*Directions*:
Within the listing below, count the lines that have the string "would". Answer with that number only.
=== Begin Enclosure ===
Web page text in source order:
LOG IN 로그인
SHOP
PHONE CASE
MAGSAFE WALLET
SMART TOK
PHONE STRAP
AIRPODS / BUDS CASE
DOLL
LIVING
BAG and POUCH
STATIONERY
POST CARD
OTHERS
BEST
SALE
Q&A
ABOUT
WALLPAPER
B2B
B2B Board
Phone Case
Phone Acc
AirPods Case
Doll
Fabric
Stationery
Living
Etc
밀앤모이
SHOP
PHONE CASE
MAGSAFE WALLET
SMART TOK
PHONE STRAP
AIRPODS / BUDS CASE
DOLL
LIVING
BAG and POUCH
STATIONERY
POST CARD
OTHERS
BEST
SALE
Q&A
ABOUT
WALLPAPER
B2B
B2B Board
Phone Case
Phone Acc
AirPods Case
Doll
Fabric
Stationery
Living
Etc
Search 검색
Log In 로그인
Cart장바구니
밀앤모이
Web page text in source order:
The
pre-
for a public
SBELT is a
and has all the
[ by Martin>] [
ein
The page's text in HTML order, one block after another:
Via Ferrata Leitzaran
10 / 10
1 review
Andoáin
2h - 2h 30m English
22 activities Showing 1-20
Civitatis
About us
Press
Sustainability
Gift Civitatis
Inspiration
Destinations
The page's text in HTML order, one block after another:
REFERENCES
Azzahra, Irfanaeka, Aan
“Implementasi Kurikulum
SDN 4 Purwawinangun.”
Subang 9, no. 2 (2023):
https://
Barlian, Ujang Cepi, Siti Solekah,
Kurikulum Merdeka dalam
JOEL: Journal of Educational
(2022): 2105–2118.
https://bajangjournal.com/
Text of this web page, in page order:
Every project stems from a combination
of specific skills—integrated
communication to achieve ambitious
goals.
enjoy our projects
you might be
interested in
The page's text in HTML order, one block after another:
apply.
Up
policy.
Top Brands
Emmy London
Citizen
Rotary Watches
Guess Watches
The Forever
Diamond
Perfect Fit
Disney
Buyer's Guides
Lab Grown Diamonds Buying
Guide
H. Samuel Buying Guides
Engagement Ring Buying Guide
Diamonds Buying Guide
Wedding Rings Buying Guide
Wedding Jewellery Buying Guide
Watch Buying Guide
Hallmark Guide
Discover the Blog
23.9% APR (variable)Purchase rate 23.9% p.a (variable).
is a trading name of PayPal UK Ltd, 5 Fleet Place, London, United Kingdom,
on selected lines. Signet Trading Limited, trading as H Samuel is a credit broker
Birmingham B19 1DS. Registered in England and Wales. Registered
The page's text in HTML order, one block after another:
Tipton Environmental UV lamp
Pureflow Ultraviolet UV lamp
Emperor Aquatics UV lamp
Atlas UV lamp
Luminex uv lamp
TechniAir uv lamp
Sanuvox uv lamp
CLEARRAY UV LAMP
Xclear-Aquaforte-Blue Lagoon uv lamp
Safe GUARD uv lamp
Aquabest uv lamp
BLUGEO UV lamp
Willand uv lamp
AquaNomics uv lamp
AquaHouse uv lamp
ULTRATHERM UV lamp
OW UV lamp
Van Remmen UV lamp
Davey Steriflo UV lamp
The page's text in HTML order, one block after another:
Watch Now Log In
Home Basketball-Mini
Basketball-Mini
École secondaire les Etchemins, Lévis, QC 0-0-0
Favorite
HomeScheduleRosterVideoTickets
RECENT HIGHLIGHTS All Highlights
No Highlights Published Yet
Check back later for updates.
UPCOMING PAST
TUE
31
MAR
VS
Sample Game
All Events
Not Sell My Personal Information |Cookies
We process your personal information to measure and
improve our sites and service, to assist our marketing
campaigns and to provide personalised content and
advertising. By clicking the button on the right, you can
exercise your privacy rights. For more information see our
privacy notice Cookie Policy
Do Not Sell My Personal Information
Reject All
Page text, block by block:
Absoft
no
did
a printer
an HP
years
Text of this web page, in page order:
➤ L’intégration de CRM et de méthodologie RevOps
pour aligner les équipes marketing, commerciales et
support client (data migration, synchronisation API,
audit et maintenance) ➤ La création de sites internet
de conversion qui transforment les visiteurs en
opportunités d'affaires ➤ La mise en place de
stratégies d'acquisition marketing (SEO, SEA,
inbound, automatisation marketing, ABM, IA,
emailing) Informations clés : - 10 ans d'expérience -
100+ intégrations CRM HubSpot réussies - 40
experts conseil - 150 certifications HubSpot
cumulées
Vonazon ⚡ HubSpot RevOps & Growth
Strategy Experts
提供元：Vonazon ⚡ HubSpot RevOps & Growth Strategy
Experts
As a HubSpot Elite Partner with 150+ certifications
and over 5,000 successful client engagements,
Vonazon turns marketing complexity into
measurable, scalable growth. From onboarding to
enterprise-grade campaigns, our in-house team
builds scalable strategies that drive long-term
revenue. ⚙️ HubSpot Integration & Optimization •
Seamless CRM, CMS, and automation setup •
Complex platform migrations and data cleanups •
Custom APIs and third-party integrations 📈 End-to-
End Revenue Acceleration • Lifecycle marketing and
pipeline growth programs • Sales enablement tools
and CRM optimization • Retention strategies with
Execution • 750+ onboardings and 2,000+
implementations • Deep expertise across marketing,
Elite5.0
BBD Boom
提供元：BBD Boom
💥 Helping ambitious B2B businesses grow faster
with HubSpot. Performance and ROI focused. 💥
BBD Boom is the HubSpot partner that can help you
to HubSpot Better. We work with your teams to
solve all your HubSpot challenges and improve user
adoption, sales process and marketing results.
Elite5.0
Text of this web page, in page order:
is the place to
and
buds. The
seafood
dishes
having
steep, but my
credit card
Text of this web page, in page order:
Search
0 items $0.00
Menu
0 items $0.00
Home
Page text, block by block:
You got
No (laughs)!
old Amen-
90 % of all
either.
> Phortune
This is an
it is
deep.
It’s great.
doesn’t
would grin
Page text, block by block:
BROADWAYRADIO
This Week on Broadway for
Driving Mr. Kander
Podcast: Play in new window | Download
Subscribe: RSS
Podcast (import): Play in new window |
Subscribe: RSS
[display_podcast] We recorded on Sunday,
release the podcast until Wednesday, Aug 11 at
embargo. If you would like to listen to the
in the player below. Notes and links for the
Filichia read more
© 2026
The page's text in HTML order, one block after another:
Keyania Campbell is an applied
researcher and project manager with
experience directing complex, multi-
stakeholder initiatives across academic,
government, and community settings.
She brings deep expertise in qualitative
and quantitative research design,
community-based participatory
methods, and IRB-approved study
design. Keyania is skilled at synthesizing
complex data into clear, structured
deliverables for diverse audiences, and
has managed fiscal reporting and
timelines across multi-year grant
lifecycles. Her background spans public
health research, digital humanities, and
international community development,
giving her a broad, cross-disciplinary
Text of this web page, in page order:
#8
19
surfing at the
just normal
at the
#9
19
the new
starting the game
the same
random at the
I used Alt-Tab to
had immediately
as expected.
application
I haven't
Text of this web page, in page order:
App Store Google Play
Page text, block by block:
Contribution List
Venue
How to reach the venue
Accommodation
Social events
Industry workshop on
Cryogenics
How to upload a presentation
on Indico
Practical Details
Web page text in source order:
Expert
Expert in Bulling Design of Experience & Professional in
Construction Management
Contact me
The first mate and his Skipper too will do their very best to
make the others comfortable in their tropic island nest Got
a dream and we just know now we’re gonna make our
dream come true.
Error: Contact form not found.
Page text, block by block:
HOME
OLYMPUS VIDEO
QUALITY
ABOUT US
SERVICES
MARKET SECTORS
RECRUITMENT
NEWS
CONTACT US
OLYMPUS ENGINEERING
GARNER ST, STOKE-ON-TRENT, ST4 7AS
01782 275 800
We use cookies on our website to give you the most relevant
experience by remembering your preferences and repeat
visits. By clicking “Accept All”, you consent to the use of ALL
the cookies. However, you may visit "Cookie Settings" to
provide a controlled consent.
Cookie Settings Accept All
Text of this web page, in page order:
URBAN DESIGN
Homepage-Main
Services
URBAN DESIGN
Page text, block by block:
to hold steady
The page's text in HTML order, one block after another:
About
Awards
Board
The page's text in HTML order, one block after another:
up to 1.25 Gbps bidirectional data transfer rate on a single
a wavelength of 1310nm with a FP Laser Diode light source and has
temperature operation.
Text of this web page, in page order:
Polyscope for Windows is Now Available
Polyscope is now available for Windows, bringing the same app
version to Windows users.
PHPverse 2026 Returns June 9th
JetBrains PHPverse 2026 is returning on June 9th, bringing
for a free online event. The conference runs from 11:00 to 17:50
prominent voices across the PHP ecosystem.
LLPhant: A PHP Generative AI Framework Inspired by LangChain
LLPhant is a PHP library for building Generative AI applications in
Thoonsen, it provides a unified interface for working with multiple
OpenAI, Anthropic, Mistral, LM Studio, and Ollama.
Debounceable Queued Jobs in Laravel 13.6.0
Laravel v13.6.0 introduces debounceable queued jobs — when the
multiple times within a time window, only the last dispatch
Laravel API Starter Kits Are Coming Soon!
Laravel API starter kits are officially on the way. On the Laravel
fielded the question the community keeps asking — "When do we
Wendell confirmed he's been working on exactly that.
=== End Enclosure ===
*Response to this exercise*:
2